Before talking about the read and write, we need to first understand the directory structure of an ome zarr file. A basic ome zarr file (which is what we work with) is a directory that looks like the following:

- image.OME.ZARR/  # The ome zarr image, which is a directory in Windows/Linux
    - 0/  # The original image, in ZARR format
        + 0/  # Slice of image at first axis Z=0
        + 1/
        ...
        .zarray  # .zarray is meta attribute for the ZARR image
    + 1/  # Downsampled image at downsample level 1, in ZARR format
    + 2/
    + 3/
    + 4/  # The smallest downsampled image at level 4, in ZARR format
    .zattrs  # .zattrs and .zgroup are meta attributes for the ome zarr image
    .zgroup

Above + denotes collapsed folder and - denotes expanded folder. A few things to note here:

  • An image does not have to end with .OME.ZARR suffix

  • The image is not multiscaled if the maximum downsample level is 0 instead of 4, in which case there will only be one 0/ folder

  • An ome zarr image is easily confused with a ZARR image. An ome zarr image is not a standard ZARR directory and contains no .zarray meta file. Loading an ome zarr image as ZARR will crash if you forget to specify 0/ subfolder as the path to load

  • When saved as a zip file instead of a directory, the directory structure is the same except that the root is zipped. Loading a zipped ome zarr, cvpl_tools uses ZipStore’s features to directly reading individual chunks without having to unpack the entire zip file. However, writing to a ZipStore is not supported, due to lack of support by either Python’s zarr or the ome-zarr library.

  • An HPC system like Compute Canada may work better with one large files than many small files, thus the result should be zipped. This can be done by first writing the folder to somewhere that allows creating many small files and then zip the result into a single zip in the target directory

  • As of the time of writing (2024.8.14), ome-zarr library’s Writer class has a double computation issue. To temporary patch this for our use case, I’ve added a write_ome_zarr_image function to write a dask array as an ome zarr file. This function also adds support for reading images stored as a .zip file.

See the API page for cvpl_tools.ome_zarr.io.py for how to read and write OME ZARR files if you want to use cvpl_tools for such tasks. This file provides two functions load_zarr_group_from_path and write_ome_zarr_image which allows you to read and write OME ZARR files, respectively.

Specifying slices in path

cvpl_tools allows specifying the channel, or x/y/z slices to use in the path string when reading or viewing an ome zarr file for convenience.

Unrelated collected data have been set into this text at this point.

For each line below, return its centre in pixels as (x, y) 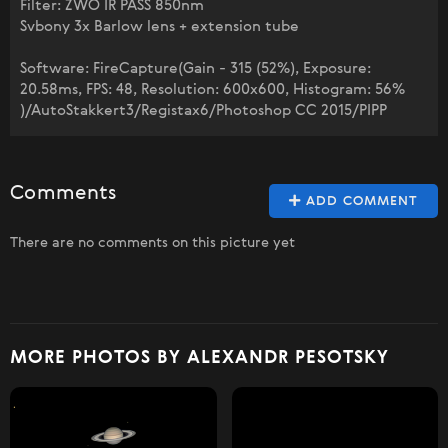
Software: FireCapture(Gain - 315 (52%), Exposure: (195, 68)
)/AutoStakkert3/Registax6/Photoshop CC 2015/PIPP (203, 110)
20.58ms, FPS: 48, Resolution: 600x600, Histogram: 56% (212, 89)
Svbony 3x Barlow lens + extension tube (159, 26)
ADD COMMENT (359, 201)
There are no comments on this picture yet (152, 243)
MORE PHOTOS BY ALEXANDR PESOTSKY (199, 358)
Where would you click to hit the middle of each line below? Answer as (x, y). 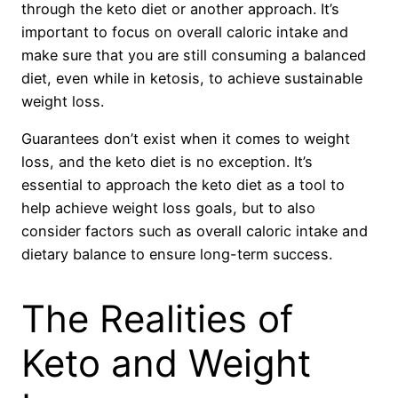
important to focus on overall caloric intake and (185, 32)
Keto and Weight (166, 362)
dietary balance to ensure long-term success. (177, 254)
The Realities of (157, 318)
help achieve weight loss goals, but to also (168, 207)
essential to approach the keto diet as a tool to (183, 184)
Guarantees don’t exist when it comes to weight (186, 138)
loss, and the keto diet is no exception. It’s (167, 161)
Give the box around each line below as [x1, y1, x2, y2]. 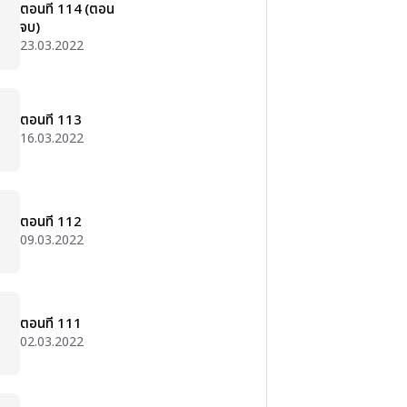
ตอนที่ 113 [20, 110, 82, 131]
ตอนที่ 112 [20, 212, 82, 233]
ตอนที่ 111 [20, 313, 82, 334]
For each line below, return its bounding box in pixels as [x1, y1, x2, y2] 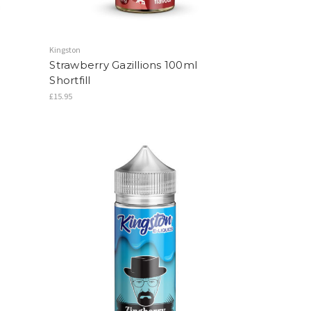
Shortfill [49, 73, 91, 87]
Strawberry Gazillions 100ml [49, 58, 198, 72]
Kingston [49, 44, 81, 55]
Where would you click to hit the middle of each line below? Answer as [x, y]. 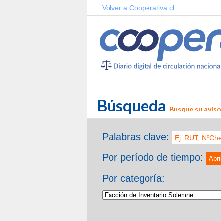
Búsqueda [133, 105]
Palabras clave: [136, 136]
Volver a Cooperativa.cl [138, 8]
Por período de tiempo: [154, 157]
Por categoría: [133, 178]
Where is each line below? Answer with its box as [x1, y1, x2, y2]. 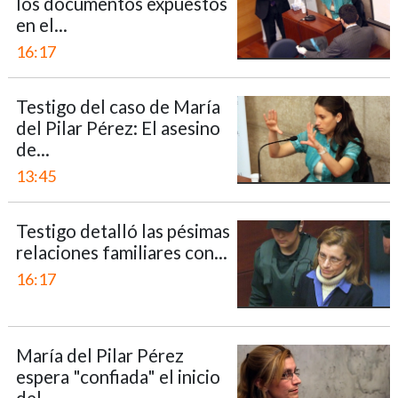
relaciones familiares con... [15, 242, 227, 263]
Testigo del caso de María [15, 96, 220, 117]
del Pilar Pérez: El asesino [15, 117, 220, 139]
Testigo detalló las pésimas [15, 220, 230, 242]
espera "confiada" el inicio [15, 366, 220, 387]
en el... [15, 14, 68, 36]
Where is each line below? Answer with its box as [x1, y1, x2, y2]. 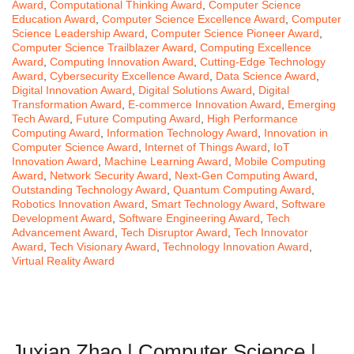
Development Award [12, 212, 112, 225]
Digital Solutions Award [138, 84, 252, 97]
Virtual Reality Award [12, 254, 115, 268]
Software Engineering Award [119, 212, 260, 225]
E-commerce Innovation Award [128, 98, 281, 111]
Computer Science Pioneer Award [151, 27, 319, 40]
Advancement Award [12, 226, 115, 239]
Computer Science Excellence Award [102, 13, 285, 26]
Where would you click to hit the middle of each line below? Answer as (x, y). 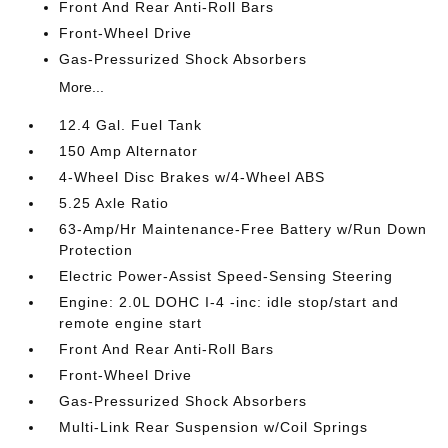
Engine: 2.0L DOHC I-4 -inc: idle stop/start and (229, 302)
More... (82, 87)
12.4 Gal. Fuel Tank (131, 125)
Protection (96, 250)
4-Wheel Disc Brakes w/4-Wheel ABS (192, 177)
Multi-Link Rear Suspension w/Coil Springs (214, 427)
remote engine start (131, 323)
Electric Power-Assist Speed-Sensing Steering (226, 276)
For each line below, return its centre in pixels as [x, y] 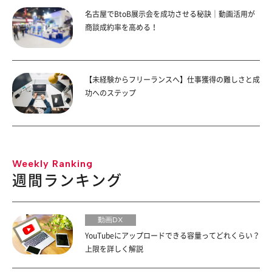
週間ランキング [67, 180]
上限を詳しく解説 [114, 249]
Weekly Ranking [53, 163]
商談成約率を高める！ [121, 28]
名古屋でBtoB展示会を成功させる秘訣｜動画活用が [170, 14]
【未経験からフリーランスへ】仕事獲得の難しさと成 [172, 79]
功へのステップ [110, 93]
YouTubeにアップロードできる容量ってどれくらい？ [172, 235]
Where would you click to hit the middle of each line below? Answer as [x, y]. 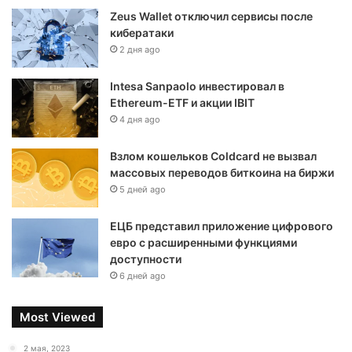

The functions cvpl_tools.ome_zarr.io.load_dask_array_from_path, and cvpl_tools.ome_zarr.napari.add.group_from_path/subarray_from_path support specifying the slices in the following syntax, much similar to torch or numpy array slicing:

arr_original = load_dask_array_from_path('file.ome.zarr', level=0)  # shape=(2, 200, 1000, 1000)
arr1 = load_dask_array_from_path('file.ome.zarr?slices=[0]', level=0)  # shape=(200, 1000, 1000)
arr2 = load_dask_array_from_path('file.ome.zarr?slices=[:, :100]', level=0)  # shape=(2, 100, 1000, 1000)
arr3 = load_dask_array_from_path('file.ome.zarr?slices=[0:1, 0, -1:, ::2]', level=0)  # shape=(1, 1, 500)

The idea of this syntax attributes to Davis Bennett (see this discussion).

Why do we need to specify slices this way? Commonly, we pass in an ome zarr path to specify the input image of a script. If we want to run the script on the first channel of a multi-channel image, both a path to ome zarr and an in_channel integer specifying the channel to use are needed. With this syntax, we only need one input variable to specify the channel to use, as well as a sub-region of the image if we want to crop the input.